[Start of section]

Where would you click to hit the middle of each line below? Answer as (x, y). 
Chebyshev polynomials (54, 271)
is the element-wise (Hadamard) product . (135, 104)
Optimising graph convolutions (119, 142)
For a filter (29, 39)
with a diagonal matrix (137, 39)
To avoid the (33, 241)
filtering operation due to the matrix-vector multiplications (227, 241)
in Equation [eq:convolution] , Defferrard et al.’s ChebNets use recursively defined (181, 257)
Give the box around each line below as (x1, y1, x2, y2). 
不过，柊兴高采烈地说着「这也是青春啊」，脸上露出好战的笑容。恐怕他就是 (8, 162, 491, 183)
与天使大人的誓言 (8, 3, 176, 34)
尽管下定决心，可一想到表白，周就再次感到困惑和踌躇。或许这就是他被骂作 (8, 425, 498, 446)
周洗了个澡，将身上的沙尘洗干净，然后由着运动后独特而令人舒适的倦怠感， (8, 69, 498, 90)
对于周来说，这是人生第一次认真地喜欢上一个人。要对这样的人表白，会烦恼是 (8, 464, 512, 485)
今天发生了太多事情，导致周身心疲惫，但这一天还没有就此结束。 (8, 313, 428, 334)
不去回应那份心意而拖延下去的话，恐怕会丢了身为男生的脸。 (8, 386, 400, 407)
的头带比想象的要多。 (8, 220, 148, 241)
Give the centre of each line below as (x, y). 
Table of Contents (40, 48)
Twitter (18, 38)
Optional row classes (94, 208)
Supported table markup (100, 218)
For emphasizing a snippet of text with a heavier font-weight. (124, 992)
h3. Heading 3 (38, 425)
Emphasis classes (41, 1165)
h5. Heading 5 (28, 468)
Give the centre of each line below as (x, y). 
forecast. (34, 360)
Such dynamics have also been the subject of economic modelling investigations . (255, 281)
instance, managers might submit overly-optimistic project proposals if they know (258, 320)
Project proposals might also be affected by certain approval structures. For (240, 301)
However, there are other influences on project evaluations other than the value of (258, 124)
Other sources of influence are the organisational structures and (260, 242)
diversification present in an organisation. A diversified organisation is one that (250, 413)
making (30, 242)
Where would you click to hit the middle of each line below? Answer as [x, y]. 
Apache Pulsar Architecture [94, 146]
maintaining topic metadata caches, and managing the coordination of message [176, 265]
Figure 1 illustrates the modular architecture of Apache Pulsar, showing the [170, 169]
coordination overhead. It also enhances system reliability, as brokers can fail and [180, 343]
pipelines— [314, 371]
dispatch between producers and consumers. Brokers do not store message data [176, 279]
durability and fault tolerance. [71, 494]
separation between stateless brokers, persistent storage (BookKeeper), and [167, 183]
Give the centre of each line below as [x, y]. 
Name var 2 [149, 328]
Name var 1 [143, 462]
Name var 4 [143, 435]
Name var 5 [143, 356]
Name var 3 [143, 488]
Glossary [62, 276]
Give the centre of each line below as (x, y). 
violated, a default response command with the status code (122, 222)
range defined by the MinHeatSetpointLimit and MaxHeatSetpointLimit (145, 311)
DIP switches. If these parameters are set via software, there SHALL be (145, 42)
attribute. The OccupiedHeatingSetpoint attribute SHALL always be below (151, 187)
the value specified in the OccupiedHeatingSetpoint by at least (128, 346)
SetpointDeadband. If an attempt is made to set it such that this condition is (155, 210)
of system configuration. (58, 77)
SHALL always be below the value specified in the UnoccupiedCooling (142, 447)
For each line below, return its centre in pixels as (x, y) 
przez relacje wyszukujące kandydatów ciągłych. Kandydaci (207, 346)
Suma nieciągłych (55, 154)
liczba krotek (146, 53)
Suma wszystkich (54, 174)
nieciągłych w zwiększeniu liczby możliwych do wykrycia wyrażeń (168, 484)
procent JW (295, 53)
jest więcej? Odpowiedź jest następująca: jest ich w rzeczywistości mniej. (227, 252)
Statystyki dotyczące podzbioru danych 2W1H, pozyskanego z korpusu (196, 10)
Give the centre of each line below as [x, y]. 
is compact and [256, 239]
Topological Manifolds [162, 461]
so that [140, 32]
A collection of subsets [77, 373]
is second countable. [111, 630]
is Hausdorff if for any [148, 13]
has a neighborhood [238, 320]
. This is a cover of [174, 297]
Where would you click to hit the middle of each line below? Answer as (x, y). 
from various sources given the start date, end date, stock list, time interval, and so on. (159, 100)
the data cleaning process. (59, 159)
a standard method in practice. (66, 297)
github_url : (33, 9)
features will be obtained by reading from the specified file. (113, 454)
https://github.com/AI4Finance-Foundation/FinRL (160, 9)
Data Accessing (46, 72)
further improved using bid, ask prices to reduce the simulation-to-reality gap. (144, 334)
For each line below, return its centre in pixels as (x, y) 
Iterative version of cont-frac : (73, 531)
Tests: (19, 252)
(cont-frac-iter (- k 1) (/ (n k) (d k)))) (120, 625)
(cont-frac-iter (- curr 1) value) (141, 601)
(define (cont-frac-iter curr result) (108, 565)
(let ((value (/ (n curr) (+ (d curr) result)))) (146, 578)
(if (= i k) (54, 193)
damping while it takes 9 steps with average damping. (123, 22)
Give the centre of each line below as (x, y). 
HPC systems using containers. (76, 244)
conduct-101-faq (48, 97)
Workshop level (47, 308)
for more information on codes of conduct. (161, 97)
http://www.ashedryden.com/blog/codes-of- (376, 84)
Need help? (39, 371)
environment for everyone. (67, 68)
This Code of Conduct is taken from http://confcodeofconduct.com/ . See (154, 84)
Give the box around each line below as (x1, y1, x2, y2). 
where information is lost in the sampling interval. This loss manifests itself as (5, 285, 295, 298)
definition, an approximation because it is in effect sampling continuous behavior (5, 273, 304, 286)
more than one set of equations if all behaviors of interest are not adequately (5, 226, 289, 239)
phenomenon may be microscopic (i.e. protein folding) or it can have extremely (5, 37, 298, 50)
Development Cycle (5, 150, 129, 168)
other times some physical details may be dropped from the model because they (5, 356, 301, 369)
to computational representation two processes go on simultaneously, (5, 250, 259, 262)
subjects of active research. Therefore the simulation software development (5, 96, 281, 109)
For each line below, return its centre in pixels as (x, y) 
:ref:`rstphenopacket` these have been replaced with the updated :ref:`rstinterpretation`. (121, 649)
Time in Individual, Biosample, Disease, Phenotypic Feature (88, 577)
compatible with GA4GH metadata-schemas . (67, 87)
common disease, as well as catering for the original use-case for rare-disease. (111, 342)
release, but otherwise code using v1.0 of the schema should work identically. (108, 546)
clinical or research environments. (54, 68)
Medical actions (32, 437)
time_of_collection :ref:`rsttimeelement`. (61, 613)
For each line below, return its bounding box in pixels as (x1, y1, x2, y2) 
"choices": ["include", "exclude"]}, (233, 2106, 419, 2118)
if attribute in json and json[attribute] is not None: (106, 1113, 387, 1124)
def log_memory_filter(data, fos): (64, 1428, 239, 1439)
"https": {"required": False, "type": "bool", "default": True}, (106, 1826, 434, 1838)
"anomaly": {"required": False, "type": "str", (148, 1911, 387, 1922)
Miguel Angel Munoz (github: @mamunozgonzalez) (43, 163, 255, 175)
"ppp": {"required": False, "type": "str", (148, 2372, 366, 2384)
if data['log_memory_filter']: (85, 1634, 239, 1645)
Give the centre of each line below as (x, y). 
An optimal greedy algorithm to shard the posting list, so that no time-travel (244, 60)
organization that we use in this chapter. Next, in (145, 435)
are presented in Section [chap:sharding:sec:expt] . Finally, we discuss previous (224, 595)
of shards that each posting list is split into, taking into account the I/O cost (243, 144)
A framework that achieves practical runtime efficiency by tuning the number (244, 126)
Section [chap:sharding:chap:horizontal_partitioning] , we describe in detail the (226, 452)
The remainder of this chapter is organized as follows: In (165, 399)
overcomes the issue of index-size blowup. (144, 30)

[End of section]

Each line above is to be repeated exactly.

■ ANSWER BOX
Where would you click to hit the middle of each line below? Answer as (x, y). 
Chebyshev polynomials (54, 271)
is the element-wise (Hadamard) product . (135, 104)
Optimising graph convolutions (119, 142)
For a filter (29, 39)
with a diagonal matrix (137, 39)
To avoid the (33, 241)
filtering operation due to the matrix-vector multiplications (227, 241)
in Equation [eq:convolution] , Defferrard et al.’s ChebNets use recursively defined (181, 257)
Give the box around each line below as (x1, y1, x2, y2). 
不过，柊兴高采烈地说着「这也是青春啊」，脸上露出好战的笑容。恐怕他就是 (8, 162, 491, 183)
与天使大人的誓言 (8, 3, 176, 34)
尽管下定决心，可一想到表白，周就再次感到困惑和踌躇。或许这就是他被骂作 (8, 425, 498, 446)
周洗了个澡，将身上的沙尘洗干净，然后由着运动后独特而令人舒适的倦怠感， (8, 69, 498, 90)
对于周来说，这是人生第一次认真地喜欢上一个人。要对这样的人表白，会烦恼是 (8, 464, 512, 485)
今天发生了太多事情，导致周身心疲惫，但这一天还没有就此结束。 (8, 313, 428, 334)
不去回应那份心意而拖延下去的话，恐怕会丢了身为男生的脸。 (8, 386, 400, 407)
的头带比想象的要多。 (8, 220, 148, 241)
Give the centre of each line below as (x, y). 
Table of Contents (40, 48)
Twitter (18, 38)
Optional row classes (94, 208)
Supported table markup (100, 218)
For emphasizing a snippet of text with a heavier font-weight. (124, 992)
h3. Heading 3 (38, 425)
Emphasis classes (41, 1165)
h5. Heading 5 (28, 468)
Give the centre of each line below as (x, y). 
forecast. (34, 360)
Such dynamics have also been the subject of economic modelling investigations . (255, 281)
instance, managers might submit overly-optimistic project proposals if they know (258, 320)
Project proposals might also be affected by certain approval structures. For (240, 301)
However, there are other influences on project evaluations other than the value of (258, 124)
Other sources of influence are the organisational structures and (260, 242)
diversification present in an organisation. A diversified organisation is one that (250, 413)
making (30, 242)
Where would you click to hit the middle of each line below? Answer as [x, y]. 
Apache Pulsar Architecture [94, 146]
maintaining topic metadata caches, and managing the coordination of message [176, 265]
Figure 1 illustrates the modular architecture of Apache Pulsar, showing the [170, 169]
coordination overhead. It also enhances system reliability, as brokers can fail and [180, 343]
pipelines— [314, 371]
dispatch between producers and consumers. Brokers do not store message data [176, 279]
durability and fault tolerance. [71, 494]
separation between stateless brokers, persistent storage (BookKeeper), and [167, 183]
Give the centre of each line below as [x, y]. 
Name var 2 [149, 328]
Name var 1 [143, 462]
Name var 4 [143, 435]
Name var 5 [143, 356]
Name var 3 [143, 488]
Glossary [62, 276]
Give the centre of each line below as (x, y). 
violated, a default response command with the status code (122, 222)
range defined by the MinHeatSetpointLimit and MaxHeatSetpointLimit (145, 311)
DIP switches. If these parameters are set via software, there SHALL be (145, 42)
attribute. The OccupiedHeatingSetpoint attribute SHALL always be below (151, 187)
the value specified in the OccupiedHeatingSetpoint by at least (128, 346)
SetpointDeadband. If an attempt is made to set it such that this condition is (155, 210)
of system configuration. (58, 77)
SHALL always be below the value specified in the UnoccupiedCooling (142, 447)
For each line below, return its centre in pixels as (x, y) 
przez relacje wyszukujące kandydatów ciągłych. Kandydaci (207, 346)
Suma nieciągłych (55, 154)
liczba krotek (146, 53)
Suma wszystkich (54, 174)
nieciągłych w zwiększeniu liczby możliwych do wykrycia wyrażeń (168, 484)
procent JW (295, 53)
jest więcej? Odpowiedź jest następująca: jest ich w rzeczywistości mniej. (227, 252)
Statystyki dotyczące podzbioru danych 2W1H, pozyskanego z korpusu (196, 10)
Give the centre of each line below as [x, y]. 
is compact and [256, 239]
Topological Manifolds [162, 461]
so that [140, 32]
A collection of subsets [77, 373]
is second countable. [111, 630]
is Hausdorff if for any [148, 13]
has a neighborhood [238, 320]
. This is a cover of [174, 297]
Where would you click to hit the middle of each line below? Answer as (x, y). 
from various sources given the start date, end date, stock list, time interval, and so on. (159, 100)
the data cleaning process. (59, 159)
a standard method in practice. (66, 297)
github_url : (33, 9)
features will be obtained by reading from the specified file. (113, 454)
https://github.com/AI4Finance-Foundation/FinRL (160, 9)
Data Accessing (46, 72)
further improved using bid, ask prices to reduce the simulation-to-reality gap. (144, 334)
For each line below, return its centre in pixels as (x, y) 
Iterative version of cont-frac : (73, 531)
Tests: (19, 252)
(cont-frac-iter (- k 1) (/ (n k) (d k)))) (120, 625)
(cont-frac-iter (- curr 1) value) (141, 601)
(define (cont-frac-iter curr result) (108, 565)
(let ((value (/ (n curr) (+ (d curr) result)))) (146, 578)
(if (= i k) (54, 193)
damping while it takes 9 steps with average damping. (123, 22)
Give the centre of each line below as (x, y). 
HPC systems using containers. (76, 244)
conduct-101-faq (48, 97)
Workshop level (47, 308)
for more information on codes of conduct. (161, 97)
http://www.ashedryden.com/blog/codes-of- (376, 84)
Need help? (39, 371)
environment for everyone. (67, 68)
This Code of Conduct is taken from http://confcodeofconduct.com/ . See (154, 84)
Give the box around each line below as (x1, y1, x2, y2). 
where information is lost in the sampling interval. This loss manifests itself as (5, 285, 295, 298)
definition, an approximation because it is in effect sampling continuous behavior (5, 273, 304, 286)
more than one set of equations if all behaviors of interest are not adequately (5, 226, 289, 239)
phenomenon may be microscopic (i.e. protein folding) or it can have extremely (5, 37, 298, 50)
Development Cycle (5, 150, 129, 168)
other times some physical details may be dropped from the model because they (5, 356, 301, 369)
to computational representation two processes go on simultaneously, (5, 250, 259, 262)
subjects of active research. Therefore the simulation software development (5, 96, 281, 109)
For each line below, return its centre in pixels as (x, y) 
:ref:`rstphenopacket` these have been replaced with the updated :ref:`rstinterpretation`. (121, 649)
Time in Individual, Biosample, Disease, Phenotypic Feature (88, 577)
compatible with GA4GH metadata-schemas . (67, 87)
common disease, as well as catering for the original use-case for rare-disease. (111, 342)
release, but otherwise code using v1.0 of the schema should work identically. (108, 546)
clinical or research environments. (54, 68)
Medical actions (32, 437)
time_of_collection :ref:`rsttimeelement`. (61, 613)
For each line below, return its bounding box in pixels as (x1, y1, x2, y2) 
"choices": ["include", "exclude"]}, (233, 2106, 419, 2118)
if attribute in json and json[attribute] is not None: (106, 1113, 387, 1124)
def log_memory_filter(data, fos): (64, 1428, 239, 1439)
"https": {"required": False, "type": "bool", "default": True}, (106, 1826, 434, 1838)
"anomaly": {"required": False, "type": "str", (148, 1911, 387, 1922)
Miguel Angel Munoz (github: @mamunozgonzalez) (43, 163, 255, 175)
"ppp": {"required": False, "type": "str", (148, 2372, 366, 2384)
if data['log_memory_filter']: (85, 1634, 239, 1645)
Give the centre of each line below as (x, y). 
An optimal greedy algorithm to shard the posting list, so that no time-travel (244, 60)
organization that we use in this chapter. Next, in (145, 435)
are presented in Section [chap:sharding:sec:expt] . Finally, we discuss previous (224, 595)
of shards that each posting list is split into, taking into account the I/O cost (243, 144)
A framework that achieves practical runtime efficiency by tuning the number (244, 126)
Section [chap:sharding:chap:horizontal_partitioning] , we describe in detail the (226, 452)
The remainder of this chapter is organized as follows: In (165, 399)
overcomes the issue of index-size blowup. (144, 30)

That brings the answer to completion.